Structure elucidation

Phase determination of bfloGFPc1 was accomplished via molecular replacement (MR) using the program Phaser65. The MR search model was a mixed model66 based on the structure of copepod GFP (2G3O). MR phases were used for manual model building of the bfloGFPc1 tertiary structure in Coot67. Iterative stages of building and refinement were carried out using Coot and CNS68, respectively. Refinement was completed imposing restrained non-crystallographic symmetry between the 8 GFP monomers. The final structure was evaluated with PROCHECK69. The bfloGFPc1 structure had 92.6% and 7.4% of residues in the most favored and allowed regions of the Ramachandran plot, respectively. The final structural coordinates and structure factors were deposited to the Protein Data Bank under PDB ID 3GJV.
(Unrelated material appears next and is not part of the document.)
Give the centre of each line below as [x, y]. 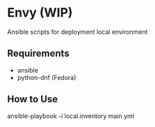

Phase determination of bfloGFPa1 was accomplished via molecular replacement (MR) using the program Phaser. The MR search model was the refined structure of bfloGFPc1. MR phases were used for manual model building of the bfloGFPa1 tertiary structure in Coot67. Iterative stages of building and refinement were carried out using Coot and CNS68, respectively. The final structure was evaluated with PROCHECK69. The bfloGFPa1 structure had 91.5% and 8.5% of residues in the most favored and allowed regions of the Ramachandran plot, respectively. The final structural coordinates and structure factors were deposited to the Protein Data Bank under PDB ID 3GIH.

Additional information

Crystal structures deposition Structures of bfloGFPa1 and bfloGFPc1 were deposited at the RCSB Protein data bank under “Crystal structure of amphioxus green fluorescent protein, GFPa1, andGFPc1”, with assigned RCSB IDcode rcsb061402 and rcsb061411, respectively.